Polyglot is a project funded by the Federal Ministry of Education and Research (BMBF) and the Ministry of Culture and Science of the State of North Rhine-Westphalia (MWK) as part of TRA Sustainable Futures (University of Bonn) and the Excellence Strategy of the federal and state governments.

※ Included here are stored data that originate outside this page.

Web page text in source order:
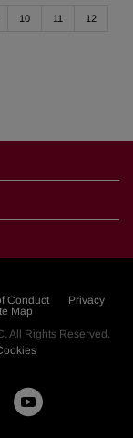
10 11 12
Conduct
Privacy
Map
. All Rights Reserved.
Y
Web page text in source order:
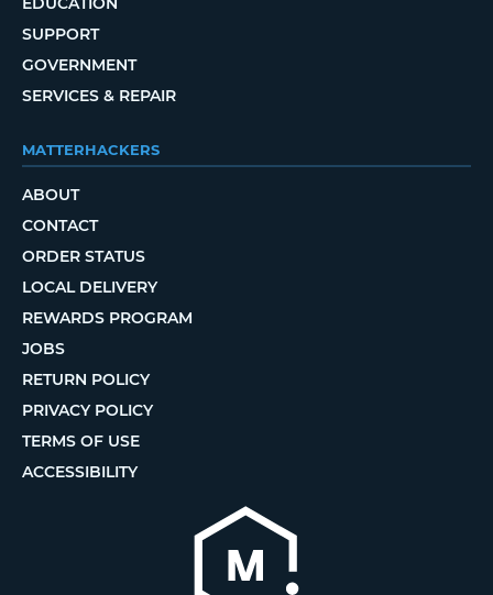
SUPPORT
GOVERNMENT
SERVICES & REPAIR
MATTERHACKERS
ABOUT
CONTACT
ORDER STATUS
LOCAL DELIVERY
REWARDS PROGRAM
JOBS
RETURN POLICY
PRIVACY POLICY
TERMS OF USE
ACCESSIBILITY
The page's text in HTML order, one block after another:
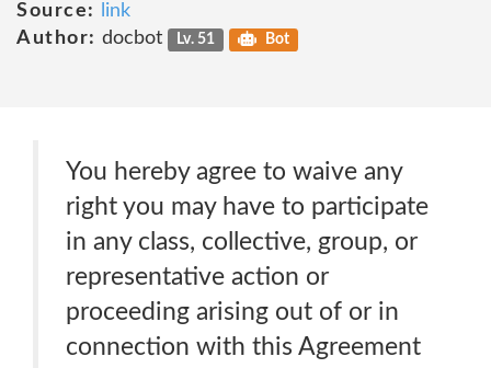
Source:
link
Author: docbot Lv. 51 Bot
You hereby agree to waive any
right you may have to participate
in any class, collective, group, or
representative action or
proceeding arising out of or in
connection with this Agreement
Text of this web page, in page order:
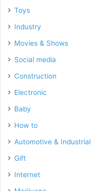
Toys
Industry
Movies & Shows
Social media
Construction
Electronic
Baby
How to
Automotive & Industrial
Gift
Internet
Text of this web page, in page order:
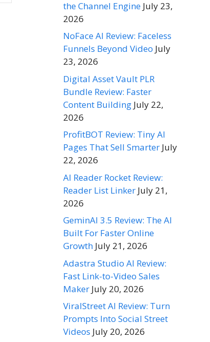
the Channel Engine July 23,
2026
NoFace AI Review: Faceless
Funnels Beyond Video July
23, 2026
Digital Asset Vault PLR
Bundle Review: Faster
Content Building July 22,
2026
ProfitBOT Review: Tiny AI
Pages That Sell Smarter July
22, 2026
AI Reader Rocket Review:
Reader List Linker July 21,
2026
GeminAI 3.5 Review: The AI
Built For Faster Online
Growth July 21, 2026
Adastra Studio AI Review:
Fast Link-to-Video Sales
Maker July 20, 2026
ViralStreet AI Review: Turn
Prompts Into Social Street
Videos July 20, 2026
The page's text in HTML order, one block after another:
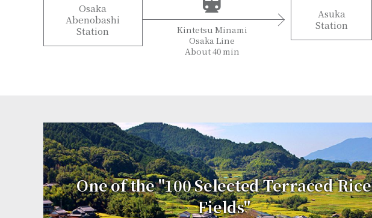
Osaka
Abenobashi
Station
Kintetsu Minami
Osaka Line
About 40 min
Asuka
Station
One of the "100 Selected Terraced Rice
Fields"
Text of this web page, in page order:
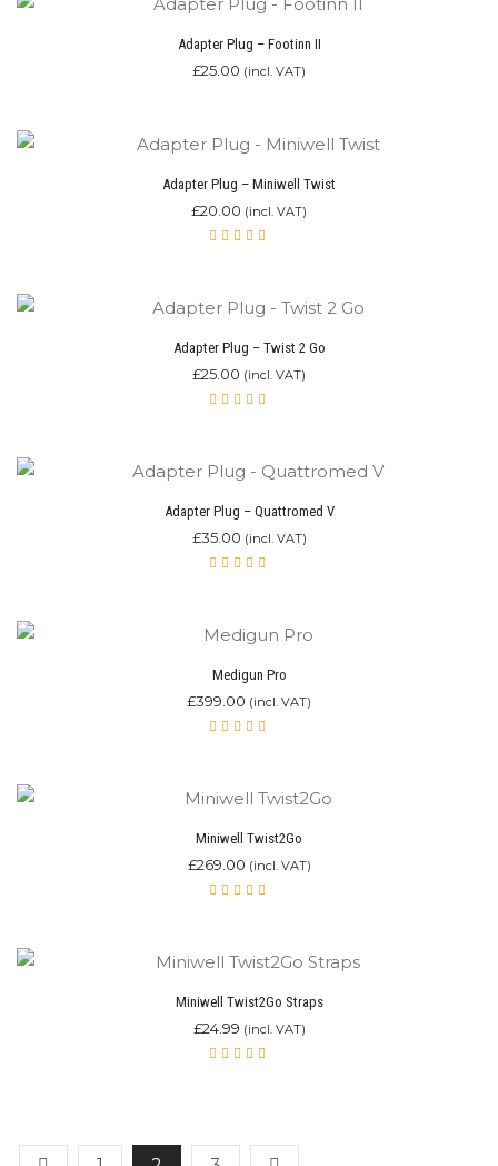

We also gratefully acknowledge the granted access to the [Marvin cluster](https://www.hpc.uni-bonn.de/en/systems/marvin) hosted by [University of Bonn](https://www.uni-bonn.de/en) along with the support provided by its High Performance Computing & Analytics Lab.

## License

This model is licensed under the Apache License, Version 2.0. For more details, see the [LICENSE](LICENSE) file.